_INFORMATION GIVEN:_
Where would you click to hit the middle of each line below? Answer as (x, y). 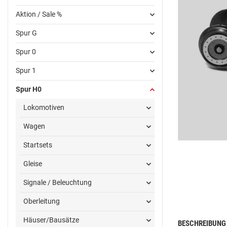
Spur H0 (29, 89)
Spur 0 (26, 52)
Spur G (26, 33)
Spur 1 (26, 71)
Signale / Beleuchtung (58, 183)
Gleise (33, 164)
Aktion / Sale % (39, 14)
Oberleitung (42, 201)
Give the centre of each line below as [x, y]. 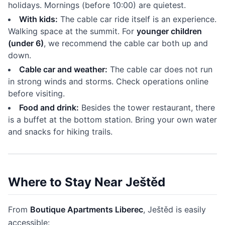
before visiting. [36, 93]
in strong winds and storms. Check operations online [108, 81]
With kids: [38, 19]
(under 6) [26, 43]
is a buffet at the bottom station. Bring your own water [113, 120]
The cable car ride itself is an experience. [137, 19]
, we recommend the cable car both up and [126, 43]
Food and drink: [49, 107]
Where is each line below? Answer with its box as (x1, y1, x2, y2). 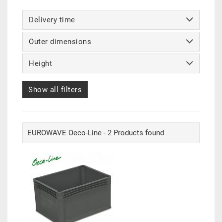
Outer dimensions (29, 37, 91, 47)
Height (29, 59, 52, 68)
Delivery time (29, 15, 75, 25)
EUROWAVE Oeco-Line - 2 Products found (27, 128, 164, 138)
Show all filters (28, 85, 82, 95)
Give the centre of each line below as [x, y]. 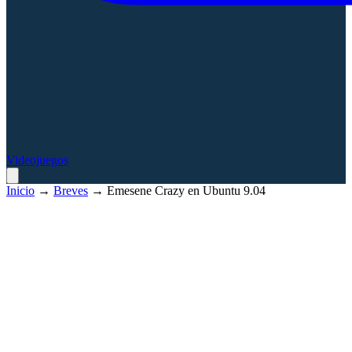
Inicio [20, 190]
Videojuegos [37, 159]
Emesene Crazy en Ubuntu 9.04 [186, 190]
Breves [71, 190]
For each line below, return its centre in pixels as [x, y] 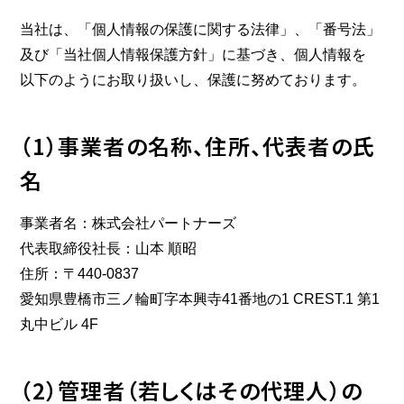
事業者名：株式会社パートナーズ [129, 223]
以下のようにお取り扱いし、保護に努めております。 [193, 80]
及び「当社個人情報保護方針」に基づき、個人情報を [193, 55]
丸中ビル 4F [60, 324]
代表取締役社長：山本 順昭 [109, 248]
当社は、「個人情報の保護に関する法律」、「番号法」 [201, 29]
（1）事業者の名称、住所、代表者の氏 [198, 146]
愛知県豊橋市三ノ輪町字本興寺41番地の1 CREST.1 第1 [200, 299]
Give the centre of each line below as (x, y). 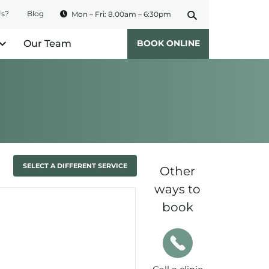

_GOAL OF THE EXERCISE:_ An exact reproduction of the data is required, with pictures excluded.

_ANSWER:_
Where would you click to hit the middle of each line below? Answer as (x, y). 
Spur H0 (29, 89)
Spur 0 (26, 52)
Spur G (26, 33)
Spur 1 (26, 71)
Signale / Beleuchtung (58, 183)
Gleise (33, 164)
Aktion / Sale % (39, 14)
Oberleitung (42, 201)
Give the centre of each line below as [x, y]. 
before visiting. [36, 93]
in strong winds and storms. Check operations online [108, 81]
With kids: [38, 19]
(under 6) [26, 43]
is a buffet at the bottom station. Bring your own water [113, 120]
The cable car ride itself is an experience. [137, 19]
, we recommend the cable car both up and [126, 43]
Food and drink: [49, 107]
Where is each line below? Answer with its box as (x1, y1, x2, y2). 
Outer dimensions (29, 37, 91, 47)
Height (29, 59, 52, 68)
Delivery time (29, 15, 75, 25)
EUROWAVE Oeco-Line - 2 Products found (27, 128, 164, 138)
Show all filters (28, 85, 82, 95)
Give the centre of each line below as [x, y]. 
Inicio [20, 190]
Videojuegos [37, 159]
Emesene Crazy en Ubuntu 9.04 [186, 190]
Breves [71, 190]
For each line below, return its centre in pixels as [x, y] 
事業者名：株式会社パートナーズ [129, 223]
以下のようにお取り扱いし、保護に努めております。 [193, 80]
及び「当社個人情報保護方針」に基づき、個人情報を [193, 55]
丸中ビル 4F [60, 324]
代表取締役社長：山本 順昭 [109, 248]
当社は、「個人情報の保護に関する法律」、「番号法」 [201, 29]
（1）事業者の名称、住所、代表者の氏 [198, 146]
愛知県豊橋市三ノ輪町字本興寺41番地の1 CREST.1 第1 [200, 299]
Give the centre of each line below as (x, y). 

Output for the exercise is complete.